CN-116030082-B - Sea-sky-line real-time detection method and system
Abstract
The invention belongs to the technical field of image processing and computer vision, and particularly relates to a sea-sky-line real-time detection method and system. The invention divides the sea-sky-line detection into two parts of coarse calculation and fine calculation. The first part is coarse calculation, which is to downsample the collected visible light or infrared image and calculate a longitudinal gray gradient image, threshold segmentation is carried out on the longitudinal gray gradient image to obtain a binarized image, the boundary of the binarized image is calculated, and then the approximate intercept and slope of the sea-sky line are calculated through hough transformation.
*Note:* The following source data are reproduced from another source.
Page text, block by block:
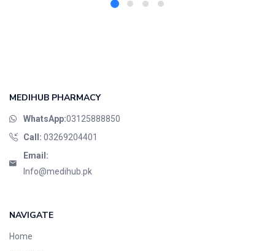
MEDIHUB PHARMACY
WhatsApp:03125888850
Call: 03269204401
Email:
Info@medihub.pk
NAVIGATE
Home

The second part is fine calculation, the method is that according to the sea-sky line intercept and slope calculated in the first part, the position of the maximum value of the image longitudinal gray gradient map is longitudinally searched in the area near the sea-sky line of the longitudinal gray gradient map calculated in the first part, the obtained position point is subjected to hough transformation, and then the accurate position and slope of the sea-sky line are calculated. The scheme has the advantages of small calculated amount, small memory occupation, simple algorithm principle and high realization efficiency.
Inventors
- LI YINGJUAN
- LU XIAOYAN
- WEI HONG
- XU KAILUAN
- LIU PEIZHEN
- ZHAO MIYANG
- WANG JIE
Assignees
- 西安应用光学研究所
Dates
- Publication Date
- 20260508
- Application Date
- 20221110
Claims (5)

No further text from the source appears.